Вскочила, слушаю. Так и есть. Когти об ставню скрипят. Страшно — прямо дух захватило. А еще ночь, темно.
Ну все-таки взяла себя в руки, подбежала к окну распахнула ставню — что такое? День! Солнце! И Толя под окном стоит, смеется, только бледный очень. Я схватила его за плечи, не помню себя от радости, обняла за шею и кричу:
— Как ты смел, негодяй, как ты смел не обратиться в собаку?
А он мне руки целует, счастливый такой, что я его обняла.
— Лялечка, говорит, да разве ты не видишь? Да ты просто смотреть не умеешь! Я, говорит, Лялечка, собака, твой пес навеки верный, никогда не отойду от тебя. И как только ты этого не видишь? Это тебя какая-нибудь злая сила заколдовала, что ты не видишь. Я схватила со стола гребешок, поцеловала и кинула через окно.
— Апорт.
Он бросился, разыскал гребешок в траве и подает мне в зубах. Сам смеется, а глаза такие, что прямо я чуть не заплакала.

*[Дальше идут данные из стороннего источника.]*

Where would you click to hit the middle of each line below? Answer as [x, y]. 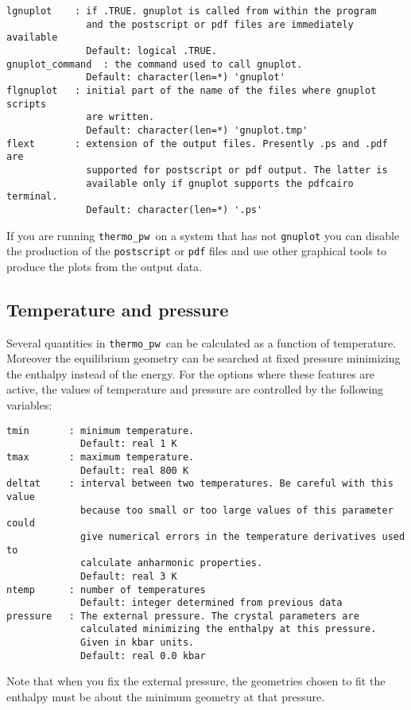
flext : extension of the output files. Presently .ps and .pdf [197, 144]
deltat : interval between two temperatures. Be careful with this [200, 484]
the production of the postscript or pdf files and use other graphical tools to [197, 251]
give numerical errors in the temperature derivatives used [243, 536]
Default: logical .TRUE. [151, 50]
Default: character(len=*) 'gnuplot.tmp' [197, 130]
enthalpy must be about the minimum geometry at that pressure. [166, 697]
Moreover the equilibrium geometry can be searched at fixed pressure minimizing [204, 358]
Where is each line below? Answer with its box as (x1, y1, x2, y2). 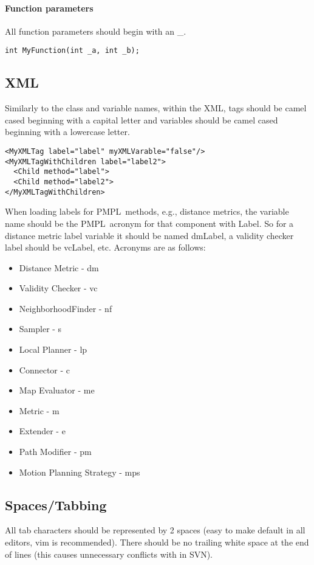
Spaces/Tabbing (5, 495, 107, 514)
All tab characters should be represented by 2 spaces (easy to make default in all (5, 524, 305, 536)
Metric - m (19, 404, 60, 417)
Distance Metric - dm (19, 261, 99, 274)
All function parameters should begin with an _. (5, 24, 186, 37)
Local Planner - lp (19, 343, 87, 356)
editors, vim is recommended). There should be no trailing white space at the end (5, 536, 309, 549)
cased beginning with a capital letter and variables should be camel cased (5, 113, 278, 126)
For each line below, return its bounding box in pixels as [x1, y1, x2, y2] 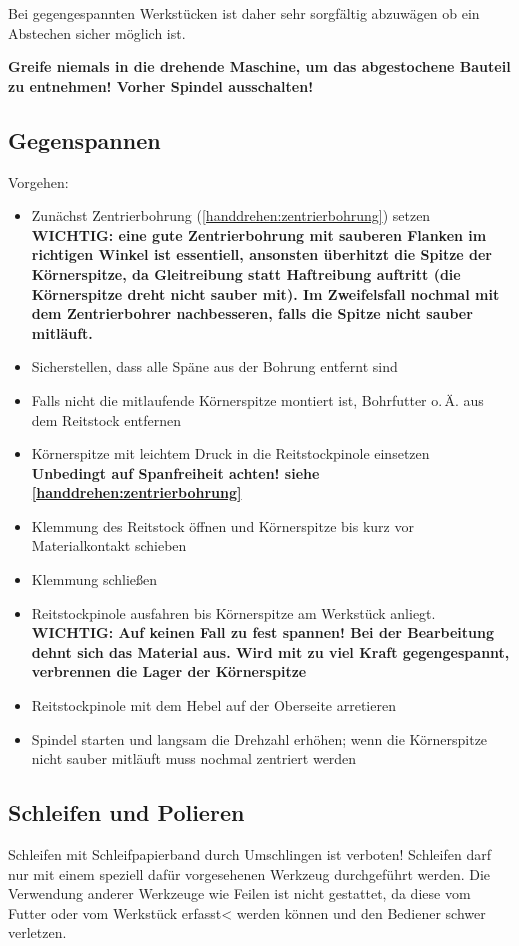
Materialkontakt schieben [31, 535, 187, 556]
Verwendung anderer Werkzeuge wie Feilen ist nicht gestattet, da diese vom [8, 883, 471, 904]
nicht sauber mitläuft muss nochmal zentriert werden [31, 748, 357, 769]
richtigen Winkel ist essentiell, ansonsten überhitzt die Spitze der [31, 244, 492, 265]
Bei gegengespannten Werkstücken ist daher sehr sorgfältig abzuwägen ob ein [8, 3, 480, 23]
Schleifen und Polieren [8, 797, 245, 828]
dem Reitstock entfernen [31, 409, 182, 430]
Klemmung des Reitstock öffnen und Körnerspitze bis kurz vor [31, 515, 414, 536]
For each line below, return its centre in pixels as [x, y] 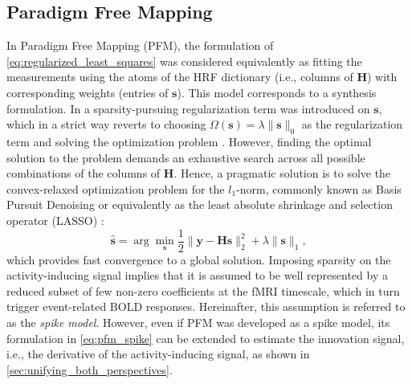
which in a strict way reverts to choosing [106, 124]
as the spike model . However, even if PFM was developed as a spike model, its [198, 322]
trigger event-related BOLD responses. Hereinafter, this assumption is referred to [206, 306]
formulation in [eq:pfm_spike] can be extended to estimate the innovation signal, [206, 338]
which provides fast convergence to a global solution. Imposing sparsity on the [199, 259]
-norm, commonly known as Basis [319, 188]
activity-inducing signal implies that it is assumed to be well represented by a [197, 275]
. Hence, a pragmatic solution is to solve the [282, 173]

— Ну, — говорю, — теперь я верю.
Дело было к осени.
Дня через три-четыре уехали мы с тетушкой к себе в деревню, собираться в Петербург.
Перед отъездом удивил меня немножко Володя Катков. Раздобыл где-то кодак и целые дни все меня снимал.
Толя держался в стороне, я его почти и не видела. И уехал он раньше меня. Уехал в Смоленск. Он там учился.
Прошло два года.
За это время видела я Толю только раз. Он приезжал в Петербург на несколько дней по какому-то делу и бывал у Катковых.
Переменился он мало. Такое же осталось крутое детское лицо с серыми глазами. ^
— Собака! Здравствуй! Давай лапу. Он страшно смутился, засмеялся и не знал что сказать. И в эти дни получала я от Зины Катковой записки: «Приходи непременно вечером. Собака скулит». Или: «Приходи скорее. Собака тает на глазах. Грех мучить животных».
Хотя все потихоньку и подсмеивались над ним, но вел он себя очень спокойно, разговора со мной не искал и по-прежнему прятался за чью-нибудь спину.
Помню, только раз, когда за чаем Зина стала убеждать меня непременно идти в консерваторию, потому что у меня отличный голос, Толя как-то весь всполыхнулся.
— Ах, я так и знал, что на сцену! Ах, как все это чудесно.
И, конечно, сейчас же страшно сконфузился. Пробыл он в Петербурге всего несколько дней, а когда уехал, прислали мне из магазина Эйлерса огромный букет роз. Мы долго ломали голову, от кого бы это могло быть, и только на другое утро, меняя воду в вазе, увидела я на букете привязанную тоненькой золотой ниточкой маленькую сердоликовую собачку. Цветы были от Толи!
Я никому об этом не сказала. Мне почему-то ужасно его стало жалко. И собачка была такая жалкая, с блестящими глазками, точно плакала.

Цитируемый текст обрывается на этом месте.